Instructions to follow: Can you quote, word for word, every line from the first line of the records below through the line containing "Within Arlo for", and nothing else?

Collected data entries:
_ _ _ _ _
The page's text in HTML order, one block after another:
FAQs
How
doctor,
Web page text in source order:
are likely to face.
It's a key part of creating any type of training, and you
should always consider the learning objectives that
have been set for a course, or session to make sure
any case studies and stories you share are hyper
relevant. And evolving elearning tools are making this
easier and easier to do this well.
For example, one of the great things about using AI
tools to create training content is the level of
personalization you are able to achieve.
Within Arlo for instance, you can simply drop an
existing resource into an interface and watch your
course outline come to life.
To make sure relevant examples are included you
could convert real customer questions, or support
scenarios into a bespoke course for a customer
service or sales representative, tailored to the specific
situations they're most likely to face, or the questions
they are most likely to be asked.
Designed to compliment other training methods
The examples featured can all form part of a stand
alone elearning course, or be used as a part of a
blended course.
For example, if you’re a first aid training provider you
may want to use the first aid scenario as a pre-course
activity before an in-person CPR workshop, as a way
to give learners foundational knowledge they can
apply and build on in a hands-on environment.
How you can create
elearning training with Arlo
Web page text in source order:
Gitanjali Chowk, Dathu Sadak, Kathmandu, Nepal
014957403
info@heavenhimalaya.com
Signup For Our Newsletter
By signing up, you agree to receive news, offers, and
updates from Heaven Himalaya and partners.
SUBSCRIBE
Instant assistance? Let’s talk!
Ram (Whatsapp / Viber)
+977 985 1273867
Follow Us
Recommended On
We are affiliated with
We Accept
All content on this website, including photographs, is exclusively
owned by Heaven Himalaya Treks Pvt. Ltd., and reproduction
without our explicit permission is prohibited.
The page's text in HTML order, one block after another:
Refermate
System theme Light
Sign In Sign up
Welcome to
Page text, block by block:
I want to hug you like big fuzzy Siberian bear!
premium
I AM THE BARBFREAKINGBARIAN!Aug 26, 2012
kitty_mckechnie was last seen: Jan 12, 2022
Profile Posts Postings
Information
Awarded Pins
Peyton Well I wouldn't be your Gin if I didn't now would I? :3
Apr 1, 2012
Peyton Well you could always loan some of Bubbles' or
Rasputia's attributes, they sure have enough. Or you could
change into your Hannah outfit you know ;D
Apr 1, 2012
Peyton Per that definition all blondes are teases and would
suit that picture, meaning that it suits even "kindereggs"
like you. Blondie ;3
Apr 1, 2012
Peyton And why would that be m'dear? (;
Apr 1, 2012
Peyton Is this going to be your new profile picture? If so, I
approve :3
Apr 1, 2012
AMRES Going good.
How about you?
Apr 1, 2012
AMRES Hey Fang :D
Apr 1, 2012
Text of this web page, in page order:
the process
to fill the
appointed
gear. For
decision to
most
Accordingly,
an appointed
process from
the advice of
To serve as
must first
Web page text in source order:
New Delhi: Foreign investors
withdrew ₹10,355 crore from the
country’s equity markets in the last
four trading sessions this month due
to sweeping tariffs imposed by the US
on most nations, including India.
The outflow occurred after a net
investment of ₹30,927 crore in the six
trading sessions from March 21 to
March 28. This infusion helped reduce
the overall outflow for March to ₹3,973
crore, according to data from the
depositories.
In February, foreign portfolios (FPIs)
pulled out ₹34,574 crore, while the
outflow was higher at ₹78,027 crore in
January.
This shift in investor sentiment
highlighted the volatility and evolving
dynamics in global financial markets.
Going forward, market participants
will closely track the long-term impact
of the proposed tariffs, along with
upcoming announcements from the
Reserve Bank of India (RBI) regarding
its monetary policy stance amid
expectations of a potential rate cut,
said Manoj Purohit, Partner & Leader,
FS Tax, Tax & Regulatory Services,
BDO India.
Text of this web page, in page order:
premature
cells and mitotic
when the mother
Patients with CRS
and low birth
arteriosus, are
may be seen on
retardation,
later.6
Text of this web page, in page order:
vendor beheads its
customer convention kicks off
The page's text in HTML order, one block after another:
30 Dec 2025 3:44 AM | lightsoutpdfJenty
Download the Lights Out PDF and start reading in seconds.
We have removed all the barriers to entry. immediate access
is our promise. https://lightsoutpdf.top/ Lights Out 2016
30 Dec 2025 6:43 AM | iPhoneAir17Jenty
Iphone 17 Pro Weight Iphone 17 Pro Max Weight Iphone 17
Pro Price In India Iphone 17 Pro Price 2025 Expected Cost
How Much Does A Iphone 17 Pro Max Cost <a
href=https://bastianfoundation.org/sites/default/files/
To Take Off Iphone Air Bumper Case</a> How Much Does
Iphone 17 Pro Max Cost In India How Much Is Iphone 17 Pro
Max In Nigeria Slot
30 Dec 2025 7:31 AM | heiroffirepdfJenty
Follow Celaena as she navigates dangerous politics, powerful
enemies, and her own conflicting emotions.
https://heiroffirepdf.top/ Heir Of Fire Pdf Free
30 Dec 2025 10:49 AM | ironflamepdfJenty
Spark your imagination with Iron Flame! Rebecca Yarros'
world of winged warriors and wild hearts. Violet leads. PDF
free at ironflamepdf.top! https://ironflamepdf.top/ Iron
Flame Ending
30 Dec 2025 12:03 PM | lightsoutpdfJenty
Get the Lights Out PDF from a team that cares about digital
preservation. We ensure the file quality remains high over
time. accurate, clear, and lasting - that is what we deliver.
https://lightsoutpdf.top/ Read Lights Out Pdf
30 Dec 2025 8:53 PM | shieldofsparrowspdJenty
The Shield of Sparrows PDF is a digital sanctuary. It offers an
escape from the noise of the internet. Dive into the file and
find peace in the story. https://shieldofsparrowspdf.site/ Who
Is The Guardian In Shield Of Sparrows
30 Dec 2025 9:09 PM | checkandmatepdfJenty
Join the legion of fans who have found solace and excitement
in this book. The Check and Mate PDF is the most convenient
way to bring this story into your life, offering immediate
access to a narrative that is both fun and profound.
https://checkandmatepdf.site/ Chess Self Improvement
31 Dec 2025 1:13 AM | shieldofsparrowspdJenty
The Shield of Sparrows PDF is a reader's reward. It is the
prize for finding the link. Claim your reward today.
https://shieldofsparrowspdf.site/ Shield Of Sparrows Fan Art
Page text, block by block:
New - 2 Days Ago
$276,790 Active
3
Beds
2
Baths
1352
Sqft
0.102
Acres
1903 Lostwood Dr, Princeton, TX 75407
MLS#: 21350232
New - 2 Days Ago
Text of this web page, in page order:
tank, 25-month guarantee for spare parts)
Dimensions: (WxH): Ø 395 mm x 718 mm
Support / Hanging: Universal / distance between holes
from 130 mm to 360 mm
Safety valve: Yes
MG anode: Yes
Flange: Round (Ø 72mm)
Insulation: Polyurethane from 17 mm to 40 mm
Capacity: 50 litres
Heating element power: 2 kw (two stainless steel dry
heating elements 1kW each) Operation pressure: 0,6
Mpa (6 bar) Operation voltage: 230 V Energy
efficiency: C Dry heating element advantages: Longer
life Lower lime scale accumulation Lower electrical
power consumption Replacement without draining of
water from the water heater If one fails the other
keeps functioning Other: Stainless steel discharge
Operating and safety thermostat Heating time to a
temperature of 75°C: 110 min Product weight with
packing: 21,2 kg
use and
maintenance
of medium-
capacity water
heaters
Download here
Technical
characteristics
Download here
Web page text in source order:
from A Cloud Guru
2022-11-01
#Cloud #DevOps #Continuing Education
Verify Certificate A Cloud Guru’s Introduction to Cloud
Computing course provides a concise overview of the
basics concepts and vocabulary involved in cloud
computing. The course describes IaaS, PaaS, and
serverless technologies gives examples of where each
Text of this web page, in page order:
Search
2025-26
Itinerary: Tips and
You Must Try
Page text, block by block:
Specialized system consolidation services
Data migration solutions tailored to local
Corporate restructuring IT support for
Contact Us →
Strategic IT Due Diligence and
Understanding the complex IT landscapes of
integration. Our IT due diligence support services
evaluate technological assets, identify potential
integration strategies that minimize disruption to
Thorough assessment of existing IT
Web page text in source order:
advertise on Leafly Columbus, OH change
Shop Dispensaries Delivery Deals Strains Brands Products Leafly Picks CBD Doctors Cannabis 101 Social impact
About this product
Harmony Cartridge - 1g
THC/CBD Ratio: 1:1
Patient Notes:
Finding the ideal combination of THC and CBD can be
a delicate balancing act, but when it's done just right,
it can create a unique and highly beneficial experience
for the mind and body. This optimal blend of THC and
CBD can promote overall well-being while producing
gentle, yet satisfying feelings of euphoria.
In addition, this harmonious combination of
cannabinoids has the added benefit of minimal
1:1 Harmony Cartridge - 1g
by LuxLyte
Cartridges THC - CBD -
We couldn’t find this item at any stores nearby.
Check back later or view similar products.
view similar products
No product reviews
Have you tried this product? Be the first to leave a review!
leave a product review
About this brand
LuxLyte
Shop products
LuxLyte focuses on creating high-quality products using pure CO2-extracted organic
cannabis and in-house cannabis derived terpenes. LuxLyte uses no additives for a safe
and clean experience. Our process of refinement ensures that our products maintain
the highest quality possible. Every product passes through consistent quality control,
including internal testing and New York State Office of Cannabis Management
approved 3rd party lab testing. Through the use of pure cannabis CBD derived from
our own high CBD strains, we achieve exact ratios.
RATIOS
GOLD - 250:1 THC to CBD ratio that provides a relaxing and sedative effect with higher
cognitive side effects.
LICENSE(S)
_ _ _ _ _
Your response:
The page's text in HTML order, one block after another:
FAQs
How
doctor,
Web page text in source order:
are likely to face.
It's a key part of creating any type of training, and you
should always consider the learning objectives that
have been set for a course, or session to make sure
any case studies and stories you share are hyper
relevant. And evolving elearning tools are making this
easier and easier to do this well.
For example, one of the great things about using AI
tools to create training content is the level of
personalization you are able to achieve.
Within Arlo for instance, you can simply drop an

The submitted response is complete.